If, after the standard test battery, there is normal or near normal hearing sensitivity bilaterally, but poorer than expected word recognition scores in one ear, or if the patient has complained about tinnitus, headaches, or vertigo, behavioral retrocochlear testing is indicated. Remember, retrocochlear testing includes tests for cochlear function as well as tests designed specifically for the VIIIth nerve. If the results of the behavioral test battery support a retrocochlear lesion, electrophysiological testing should be done.

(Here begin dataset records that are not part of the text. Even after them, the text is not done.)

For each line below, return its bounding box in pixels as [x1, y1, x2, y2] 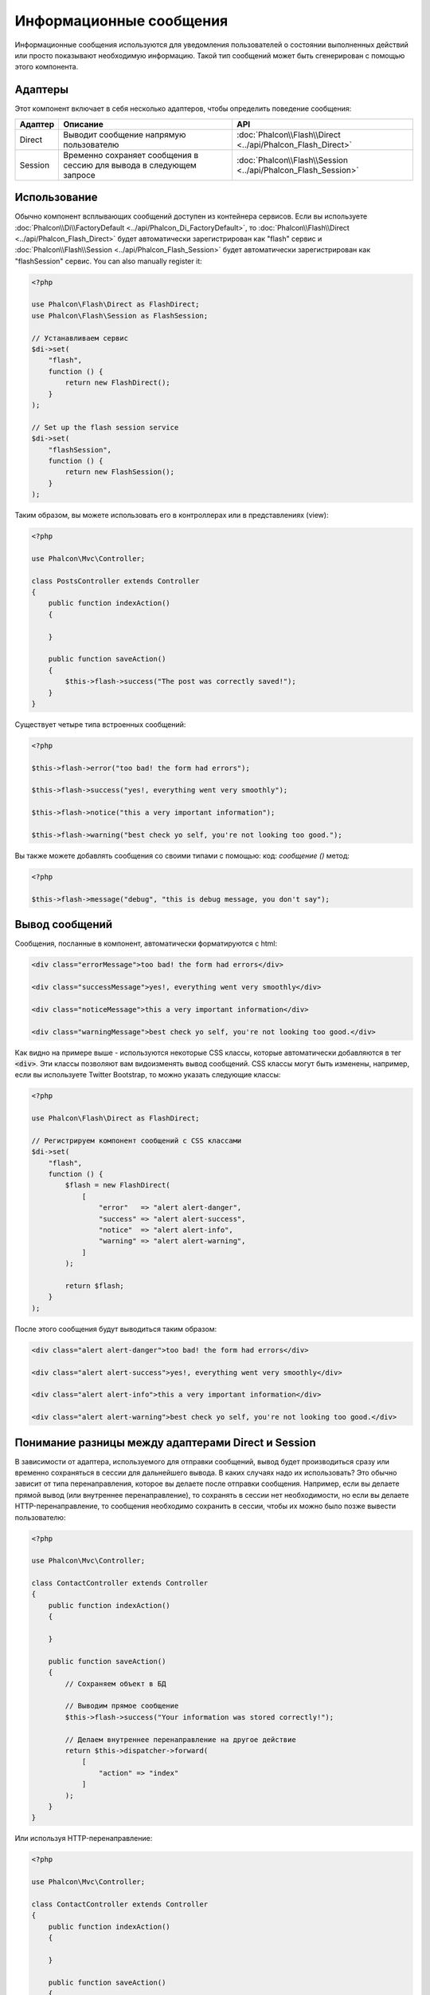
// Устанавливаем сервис [31, 334, 129, 342]
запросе [63, 169, 96, 180]
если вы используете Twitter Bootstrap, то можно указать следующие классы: [14, 1070, 281, 1080]
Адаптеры [14, 83, 69, 97]
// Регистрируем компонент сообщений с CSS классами [31, 1136, 242, 1145]
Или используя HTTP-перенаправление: [14, 1834, 153, 1843]
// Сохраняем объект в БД [64, 1679, 166, 1688]
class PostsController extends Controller [31, 576, 200, 586]
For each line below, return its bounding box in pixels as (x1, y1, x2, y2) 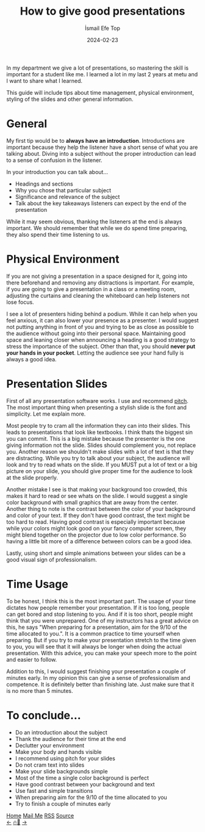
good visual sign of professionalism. (6, 555, 98, 563)
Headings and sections (15, 180, 73, 187)
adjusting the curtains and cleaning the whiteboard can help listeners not (6, 292, 190, 299)
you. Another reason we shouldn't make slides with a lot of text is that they (6, 447, 194, 455)
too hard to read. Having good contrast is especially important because (6, 518, 185, 526)
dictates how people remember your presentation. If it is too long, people (6, 604, 190, 611)
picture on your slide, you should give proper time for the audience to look (6, 467, 193, 474)
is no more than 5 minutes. (6, 687, 73, 694)
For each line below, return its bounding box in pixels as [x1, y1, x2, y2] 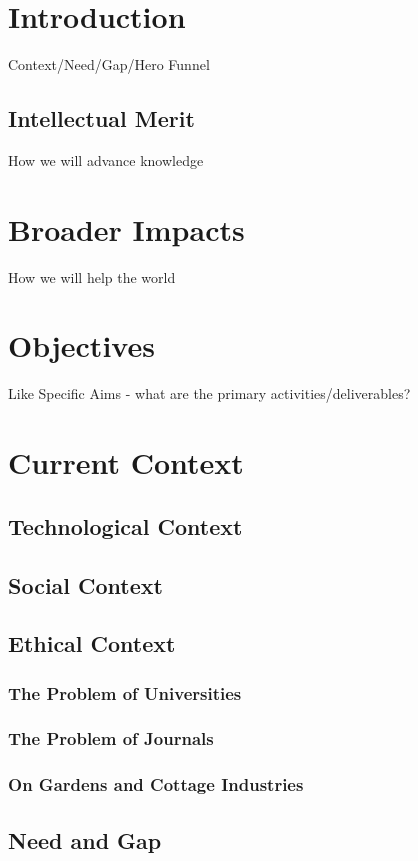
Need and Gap [8, 824, 162, 855]
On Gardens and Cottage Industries [8, 772, 304, 797]
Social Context [8, 569, 163, 600]
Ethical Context [8, 628, 176, 659]
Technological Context [8, 510, 243, 541]
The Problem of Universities [8, 680, 242, 705]
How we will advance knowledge [8, 149, 204, 170]
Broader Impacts [8, 208, 245, 249]

Finally, remember that these tests do not always give the expected results even when a pathology is present. For example, even if a stage one tumor is present, the tone decay may be normal, word recognition may be normal, and the immittance battery may be normal. It is even conceivable that the ABR will be negative. On the other hand, an individual with a confirmed cochlear lesion may not show positive results on the SISI, ABLB, or any of the other behavioral tests for cochlear function. For this reason, a test battery must be used. To give an example, in some cases (not too many, but some) there will be a 100% SISI score which suggests positive recruitment or even hyper-recruitment. However, the 100% score may not be the result of recruitment, but be indicative of severe tone decay. This may happen because the carrier tone used in the SISI may fade or decay out, but the 1 dB increments may still be audible and this is what the patient is responding to. So to be conservative, when a 100% SISI score is present, a tone decay test should also be completed -- it only takes a few minutes. If the tone decay is positive, does this mean there is no recruitment? No it does not, but it does mean that there is a good chance that there is something that should be medically evaluated. It is possible to have both a cochlear and retrocochlear problem present at the same time in the same ear.